── Input data

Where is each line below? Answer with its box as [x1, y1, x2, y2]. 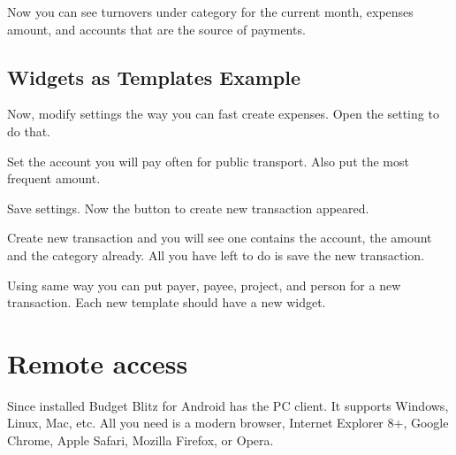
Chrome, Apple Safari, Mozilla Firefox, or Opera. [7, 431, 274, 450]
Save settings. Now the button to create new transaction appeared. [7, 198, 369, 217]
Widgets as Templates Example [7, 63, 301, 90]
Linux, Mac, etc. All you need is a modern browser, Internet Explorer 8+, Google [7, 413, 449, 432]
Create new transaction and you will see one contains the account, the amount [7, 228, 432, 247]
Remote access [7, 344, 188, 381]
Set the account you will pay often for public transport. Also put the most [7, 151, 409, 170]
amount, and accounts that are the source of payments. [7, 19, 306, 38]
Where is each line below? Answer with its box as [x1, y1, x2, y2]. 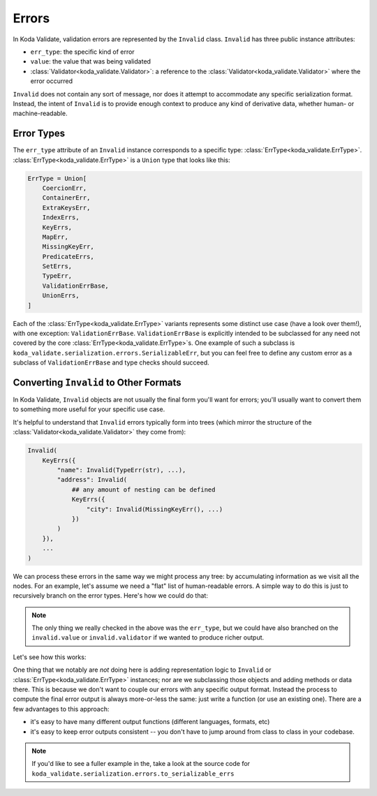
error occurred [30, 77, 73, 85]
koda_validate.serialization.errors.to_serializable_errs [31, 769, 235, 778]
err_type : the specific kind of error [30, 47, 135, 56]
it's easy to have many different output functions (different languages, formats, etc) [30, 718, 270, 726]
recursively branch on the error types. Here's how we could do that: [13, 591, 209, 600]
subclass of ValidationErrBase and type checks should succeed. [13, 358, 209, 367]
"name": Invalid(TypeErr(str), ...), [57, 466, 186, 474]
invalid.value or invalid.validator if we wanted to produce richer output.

────

> Directions: The entire listing is to be printed exactly, with each picture omitted.

> Exercise solution:
Where is each line below? Answer with its box as [x1, y1, x2, y2]. 
Chrome, Apple Safari, Mozilla Firefox, or Opera. [7, 431, 274, 450]
Save settings. Now the button to create new transaction appeared. [7, 198, 369, 217]
Widgets as Templates Example [7, 63, 301, 90]
Linux, Mac, etc. All you need is a modern browser, Internet Explorer 8+, Google [7, 413, 449, 432]
Create new transaction and you will see one contains the account, the amount [7, 228, 432, 247]
Remote access [7, 344, 188, 381]
Set the account you will pay often for public transport. Also put the most [7, 151, 409, 170]
amount, and accounts that are the source of payments. [7, 19, 306, 38]
Where is each line below? Answer with its box as [x1, y1, x2, y2]. 
error occurred [30, 77, 73, 85]
koda_validate.serialization.errors.to_serializable_errs [31, 769, 235, 778]
err_type : the specific kind of error [30, 47, 135, 56]
it's easy to have many different output functions (different languages, formats, etc) [30, 718, 270, 726]
recursively branch on the error types. Here's how we could do that: [13, 591, 209, 600]
subclass of ValidationErrBase and type checks should succeed. [13, 358, 209, 367]
"name": Invalid(TypeErr(str), ...), [57, 466, 186, 474]
invalid.value or invalid.validator if we wanted to produce richer output.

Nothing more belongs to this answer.